Newcastle alt-rock trio The Pale White return to announce their second album ‘The Big Sad’, due for release on 18th April 2025 via End of the Wall Recordings, pre-order / save here. The announcement also comes alongside a brand new single ‘Lost In The Moment’, available to stream here.
Back in 2025 with their debut release from the imminent new album ‘The Big Sad’, new single ‘Lost In The Moment’ sails in with anticipation which erupts into an exciting cacophony of high impact guitar riffs. Moving through waves of intricate textures established with a driving bassline, tubular bells and often hypnotic vocals, the track captures the captivating feeling of those nostalgic moments where time stands still.
Speaking on new single ‘Lost in The Moment’, frontman Adam Hope says, “A special song to me. It’s about the feeling, or lack thereof, which suddenly washes over you when you least expect it. A certain type of numbness, not necessarily tied to anything good, or bad. Perhaps it’s a captivation of something beautiful, or maybe it could be the type of melancholy in the pit of your stomach when reminiscing and romanticising the past. Whatever it may be, time freezes and you’re neither here nor there… just for a moment.”

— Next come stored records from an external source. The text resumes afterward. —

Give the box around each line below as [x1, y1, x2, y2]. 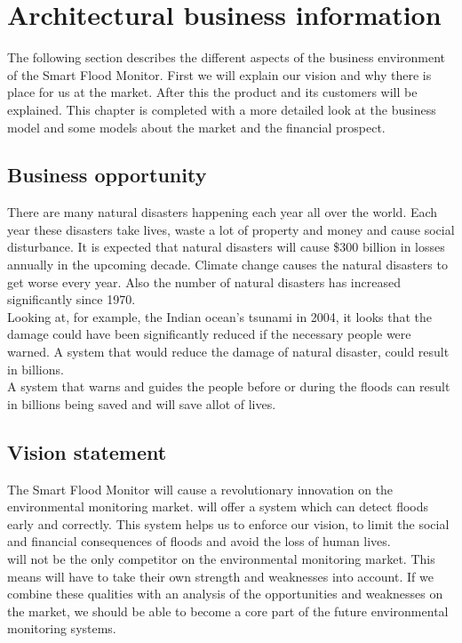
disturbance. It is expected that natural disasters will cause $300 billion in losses [7, 237, 445, 256]
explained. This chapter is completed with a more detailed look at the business [7, 100, 436, 118]
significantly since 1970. [7, 290, 136, 309]
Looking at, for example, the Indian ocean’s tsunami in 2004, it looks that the [7, 307, 433, 326]
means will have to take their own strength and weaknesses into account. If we [7, 567, 434, 585]
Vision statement [7, 438, 167, 465]
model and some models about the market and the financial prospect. [7, 117, 386, 136]
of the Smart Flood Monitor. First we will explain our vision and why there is [7, 65, 432, 84]
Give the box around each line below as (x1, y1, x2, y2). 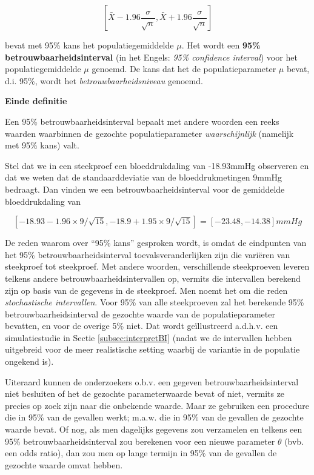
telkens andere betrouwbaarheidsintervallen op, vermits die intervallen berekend (5, 271, 301, 284)
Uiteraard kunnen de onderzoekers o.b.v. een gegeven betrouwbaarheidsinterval (5, 375, 299, 388)
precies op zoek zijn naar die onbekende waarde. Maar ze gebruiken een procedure (5, 399, 309, 411)
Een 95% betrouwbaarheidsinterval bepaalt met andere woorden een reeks (5, 115, 279, 127)
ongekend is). (5, 355, 54, 368)
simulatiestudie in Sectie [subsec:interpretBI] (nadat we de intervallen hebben (5, 331, 292, 344)
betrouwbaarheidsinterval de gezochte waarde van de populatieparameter (5, 307, 275, 320)
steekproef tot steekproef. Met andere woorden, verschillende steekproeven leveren (5, 260, 310, 273)
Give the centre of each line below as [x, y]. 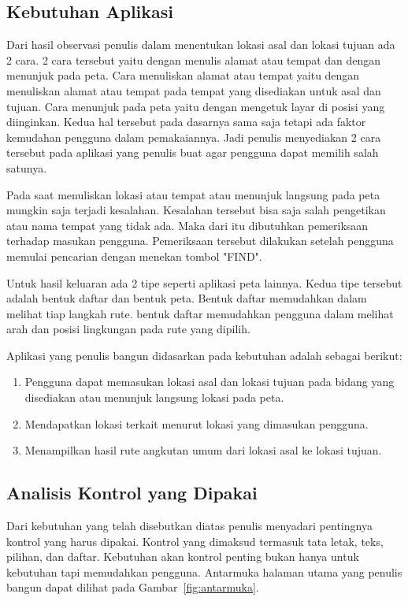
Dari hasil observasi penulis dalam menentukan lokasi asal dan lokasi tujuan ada [201, 45]
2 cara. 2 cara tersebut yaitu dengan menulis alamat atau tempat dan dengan [194, 59]
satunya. [27, 167]
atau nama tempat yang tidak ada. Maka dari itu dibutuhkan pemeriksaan [187, 225]
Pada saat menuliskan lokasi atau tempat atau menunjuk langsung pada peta [193, 194]
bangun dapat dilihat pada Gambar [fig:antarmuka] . [133, 587]
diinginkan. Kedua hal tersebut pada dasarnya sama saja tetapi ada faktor [186, 122]
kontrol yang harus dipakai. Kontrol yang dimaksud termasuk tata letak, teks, [195, 541]
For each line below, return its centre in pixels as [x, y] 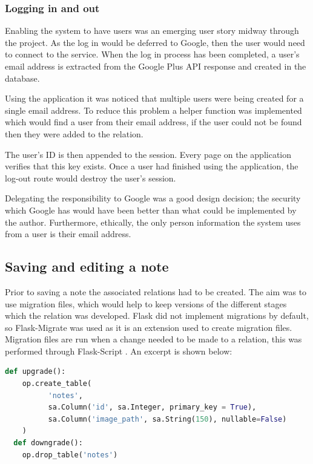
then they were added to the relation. [74, 133]
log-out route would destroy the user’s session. [91, 178]
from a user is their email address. [68, 234]
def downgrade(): [48, 443]
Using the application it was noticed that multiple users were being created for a [154, 98]
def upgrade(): [35, 372]
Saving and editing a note [87, 266]
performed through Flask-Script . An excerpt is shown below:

“The Big Sad: an album born from the ashes of dark times, but representing a beacon of light for the future. An album of honesty and purity, one that our current fanbase sonically may not be expecting. The sound of a band that got tired of slamming on the fuzz pedal to tick the ‘rock’ box and dares to try something new, dares to shock, dares to be great.”

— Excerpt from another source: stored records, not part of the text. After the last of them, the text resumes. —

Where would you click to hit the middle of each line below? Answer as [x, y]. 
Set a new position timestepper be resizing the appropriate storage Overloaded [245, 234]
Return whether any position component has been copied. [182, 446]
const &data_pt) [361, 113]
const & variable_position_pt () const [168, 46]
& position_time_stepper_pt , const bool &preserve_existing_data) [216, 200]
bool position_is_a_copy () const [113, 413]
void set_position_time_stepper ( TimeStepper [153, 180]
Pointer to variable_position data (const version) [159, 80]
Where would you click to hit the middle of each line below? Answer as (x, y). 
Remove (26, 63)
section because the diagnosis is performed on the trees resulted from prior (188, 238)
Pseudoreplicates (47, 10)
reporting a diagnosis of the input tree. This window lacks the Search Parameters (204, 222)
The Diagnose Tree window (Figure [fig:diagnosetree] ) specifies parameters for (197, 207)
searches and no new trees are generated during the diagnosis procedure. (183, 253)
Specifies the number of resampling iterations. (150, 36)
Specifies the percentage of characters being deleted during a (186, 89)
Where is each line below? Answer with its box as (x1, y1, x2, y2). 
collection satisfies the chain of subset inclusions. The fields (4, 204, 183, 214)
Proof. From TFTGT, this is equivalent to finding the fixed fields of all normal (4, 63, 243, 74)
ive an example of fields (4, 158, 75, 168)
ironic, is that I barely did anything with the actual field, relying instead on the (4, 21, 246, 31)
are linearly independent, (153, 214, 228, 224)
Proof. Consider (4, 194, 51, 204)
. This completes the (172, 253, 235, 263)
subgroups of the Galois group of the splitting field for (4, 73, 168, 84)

This is the northeast calling, with songs of stillness, reflection, renewal, defiance, hope, classic melodies and, at certain perfectly judged moments, furniture-shifting riffs. With a powerful album shaped by pandemic-era loss (of momentum, and of a band member), and by the wins brought by what singer/songwriter/guitarist Adam Hope describes as a “weight lifted off my shoulders”. With a fresh, front-footed, fired-up approach that owes everything to a band returning to their roots in Wallsend and Newcastle – and, for the first time, making their music entirely on their own independent terms: self-produced and self-confident.
This is the return of The Pale White with, in all its surging emotion and pitch-perfect songcraft, the 13-track triumph that is The Big Sad.